+++ Given entries +++

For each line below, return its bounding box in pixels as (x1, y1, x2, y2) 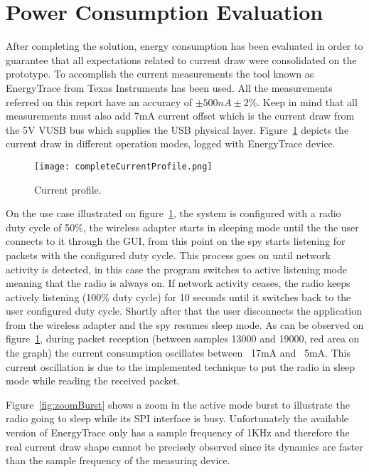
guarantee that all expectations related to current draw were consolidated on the (6, 52, 357, 67)
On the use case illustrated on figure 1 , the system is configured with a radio (6, 206, 341, 221)
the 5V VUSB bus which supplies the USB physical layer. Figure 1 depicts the (6, 122, 349, 137)
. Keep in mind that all (257, 94, 358, 109)
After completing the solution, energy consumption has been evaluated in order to (6, 38, 363, 53)
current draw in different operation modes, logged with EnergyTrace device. (6, 136, 336, 151)
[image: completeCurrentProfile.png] (34, 161, 213, 172)
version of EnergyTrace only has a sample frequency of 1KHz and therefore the (6, 425, 350, 440)
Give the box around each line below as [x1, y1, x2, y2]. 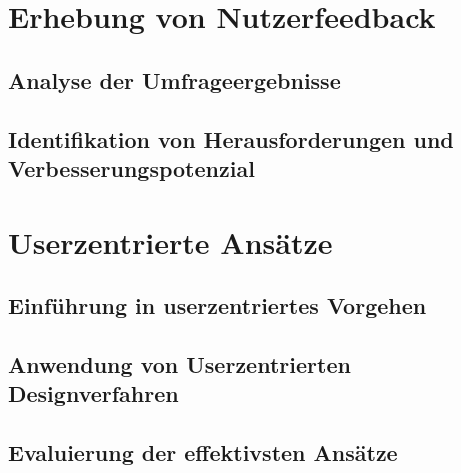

+++

Task to carry out
Could you output every entry exactly as written, skipping the pictures?

Answer space
For each line below, return its bounding box in pixels as (x1, y1, x2, y2) 
guarantee that all expectations related to current draw were consolidated on the (6, 52, 357, 67)
On the use case illustrated on figure 1 , the system is configured with a radio (6, 206, 341, 221)
the 5V VUSB bus which supplies the USB physical layer. Figure 1 depicts the (6, 122, 349, 137)
. Keep in mind that all (257, 94, 358, 109)
After completing the solution, energy consumption has been evaluated in order to (6, 38, 363, 53)
current draw in different operation modes, logged with EnergyTrace device. (6, 136, 336, 151)
[image: completeCurrentProfile.png] (34, 161, 213, 172)
version of EnergyTrace only has a sample frequency of 1KHz and therefore the (6, 425, 350, 440)
Give the box around each line below as [x1, y1, x2, y2]. 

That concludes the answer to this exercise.